# RECORDS FOR THIS EXERCISE
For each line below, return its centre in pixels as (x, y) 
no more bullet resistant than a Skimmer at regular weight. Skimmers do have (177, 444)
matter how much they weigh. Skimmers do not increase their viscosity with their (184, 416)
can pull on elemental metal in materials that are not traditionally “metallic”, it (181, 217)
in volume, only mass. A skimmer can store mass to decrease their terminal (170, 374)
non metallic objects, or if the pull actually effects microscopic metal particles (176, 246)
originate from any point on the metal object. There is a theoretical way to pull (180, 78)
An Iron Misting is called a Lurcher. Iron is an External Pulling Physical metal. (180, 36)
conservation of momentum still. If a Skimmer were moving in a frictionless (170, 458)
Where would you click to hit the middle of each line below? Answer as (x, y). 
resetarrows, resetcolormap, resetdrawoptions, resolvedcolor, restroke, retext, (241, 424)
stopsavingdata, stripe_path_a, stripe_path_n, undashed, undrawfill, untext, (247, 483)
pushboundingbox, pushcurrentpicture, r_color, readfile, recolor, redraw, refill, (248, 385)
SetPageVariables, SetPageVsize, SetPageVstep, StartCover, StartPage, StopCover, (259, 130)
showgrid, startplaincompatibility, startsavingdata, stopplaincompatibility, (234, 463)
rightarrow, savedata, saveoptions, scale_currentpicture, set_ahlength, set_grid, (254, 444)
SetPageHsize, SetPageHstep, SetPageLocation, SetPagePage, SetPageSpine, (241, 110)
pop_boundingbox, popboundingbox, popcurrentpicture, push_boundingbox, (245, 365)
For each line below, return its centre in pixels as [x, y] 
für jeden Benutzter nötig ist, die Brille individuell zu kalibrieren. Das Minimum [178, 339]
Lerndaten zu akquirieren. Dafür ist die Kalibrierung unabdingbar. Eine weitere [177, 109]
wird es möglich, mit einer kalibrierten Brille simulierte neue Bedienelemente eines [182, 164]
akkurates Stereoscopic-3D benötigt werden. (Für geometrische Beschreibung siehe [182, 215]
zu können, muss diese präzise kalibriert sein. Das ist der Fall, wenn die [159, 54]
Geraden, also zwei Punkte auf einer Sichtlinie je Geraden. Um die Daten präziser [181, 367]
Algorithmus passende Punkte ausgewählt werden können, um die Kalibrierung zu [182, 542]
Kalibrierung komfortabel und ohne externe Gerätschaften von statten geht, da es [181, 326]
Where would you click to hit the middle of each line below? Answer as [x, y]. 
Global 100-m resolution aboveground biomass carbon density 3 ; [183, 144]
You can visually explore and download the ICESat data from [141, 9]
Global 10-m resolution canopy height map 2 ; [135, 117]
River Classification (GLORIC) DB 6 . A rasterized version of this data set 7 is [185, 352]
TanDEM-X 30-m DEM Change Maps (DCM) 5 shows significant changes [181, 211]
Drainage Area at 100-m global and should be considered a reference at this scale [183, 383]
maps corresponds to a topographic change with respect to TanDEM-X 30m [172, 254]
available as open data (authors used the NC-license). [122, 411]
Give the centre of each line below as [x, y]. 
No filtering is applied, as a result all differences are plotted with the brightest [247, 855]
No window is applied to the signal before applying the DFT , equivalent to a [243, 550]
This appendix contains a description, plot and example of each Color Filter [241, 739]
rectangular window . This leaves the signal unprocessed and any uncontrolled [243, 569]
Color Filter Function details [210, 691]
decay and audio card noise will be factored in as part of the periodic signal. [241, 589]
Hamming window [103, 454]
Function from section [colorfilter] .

# ASSIGNMENT
Write out exactly, please, the lines beginning at the start of the material and ending with the line that holds "in volume, only", both included.

# REPLY TO THE EXERCISE
For each line below, return its centre in pixels as (x, y) 
no more bullet resistant than a Skimmer at regular weight. Skimmers do have (177, 444)
matter how much they weigh. Skimmers do not increase their viscosity with their (184, 416)
can pull on elemental metal in materials that are not traditionally “metallic”, it (181, 217)
in volume, only mass. A skimmer can store mass to decrease their terminal (170, 374)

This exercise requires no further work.